> What the exercise asks: Transcribe exactly, and only, the lines running from the one with "contracts [119, 70]" to the end of the entries below, both included, without any pictures.

[Records from a dataset]
BEGIN

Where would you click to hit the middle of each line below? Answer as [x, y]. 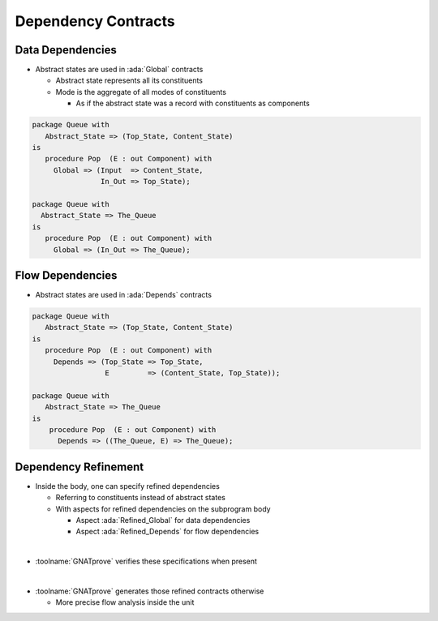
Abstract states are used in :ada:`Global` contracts [119, 70]
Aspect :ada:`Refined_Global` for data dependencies [163, 520]
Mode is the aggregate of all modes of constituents [141, 92]
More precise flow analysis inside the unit [125, 602]
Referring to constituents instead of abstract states [141, 498]
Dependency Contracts [95, 21]
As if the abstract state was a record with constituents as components [193, 103]
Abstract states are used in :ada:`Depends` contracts [124, 295]
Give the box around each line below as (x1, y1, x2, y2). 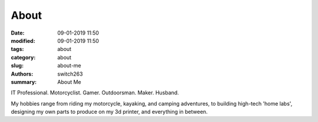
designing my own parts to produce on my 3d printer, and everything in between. (11, 109, 208, 116)
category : (11, 53, 36, 61)
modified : (11, 37, 35, 44)
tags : (11, 46, 24, 53)
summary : (11, 78, 37, 85)
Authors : (11, 70, 34, 77)
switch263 (57, 70, 83, 77)
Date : (11, 29, 25, 36)

END

> Result for this exercise:
Abstract states are used in :ada:`Global` contracts [119, 70]
Aspect :ada:`Refined_Global` for data dependencies [163, 520]
Mode is the aggregate of all modes of constituents [141, 92]
More precise flow analysis inside the unit [125, 602]
Referring to constituents instead of abstract states [141, 498]
Dependency Contracts [95, 21]
As if the abstract state was a record with constituents as components [193, 103]
Abstract states are used in :ada:`Depends` contracts [124, 295]
Give the box around each line below as (x1, y1, x2, y2). 
designing my own parts to produce on my 3d printer, and everything in between. (11, 109, 208, 116)
category : (11, 53, 36, 61)
modified : (11, 37, 35, 44)
tags : (11, 46, 24, 53)
summary : (11, 78, 37, 85)
Authors : (11, 70, 34, 77)
switch263 (57, 70, 83, 77)
Date : (11, 29, 25, 36)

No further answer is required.